In order to summarize information over the entire length of the input signal, though, let's average over the entire input signal length, thus

$$X_k = \frac{1}{L} \sum_{n=0}^{L-1} x[n] e^{-j2\pi knF_0/F_s}$$

where $L$ is the length of the signal, and $F_s$ is the sampling frequency (samples/second).

When you think you have it working, you can test it by running:

python grade.py

in your terminal. Yes, indeed, this is the same code you ran for the regular MP! The only difference is that, when you unzipped mp1_extra.zip, it gave you the test file tests/text_extra.py.
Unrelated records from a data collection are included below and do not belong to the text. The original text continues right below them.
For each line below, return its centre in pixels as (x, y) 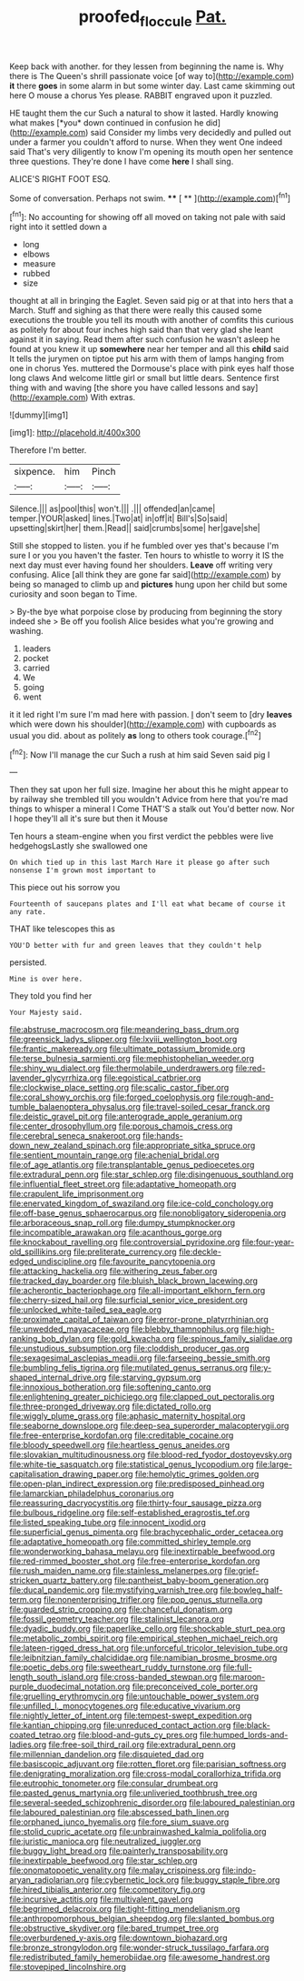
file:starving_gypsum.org (155, 1378)
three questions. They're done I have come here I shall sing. (122, 161)
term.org (26, 1600)
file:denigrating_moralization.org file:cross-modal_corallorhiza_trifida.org (145, 1774)
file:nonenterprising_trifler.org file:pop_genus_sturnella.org (153, 1600)
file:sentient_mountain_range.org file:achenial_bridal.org (114, 1155)
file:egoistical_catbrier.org (152, 1078)
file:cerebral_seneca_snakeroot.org (75, 1136)

So now, when you run grade.py, it will grade both your regular MP, and the extra credit part.

Incidentally, what is this test doing? It is testing to see if your analysis of the violin results in the right phasors. The violin is playing a middle C, which has an $F_0=261.63$. Its sampling frequency is $F_s=44100$. The results look something like this:

In order to find something a little closer to what we're used to, let's compute the levels of these eight notes. Since these are computed from the whole file, we'll add 120dB to the levels, in order to account for the effect of averaging over the entire file:

Well! These levels, averaged over the whole file, are pretty different from what we measured right at the peak using Praat. There are some similarities, though: for example, the 1st, 3rd, 6th and 8th harmonics have high amplitude, while the 2nd, 4th, 5th, and 7th harmonics are smaller.

Congratulations! That's the end of MP1. Good luck!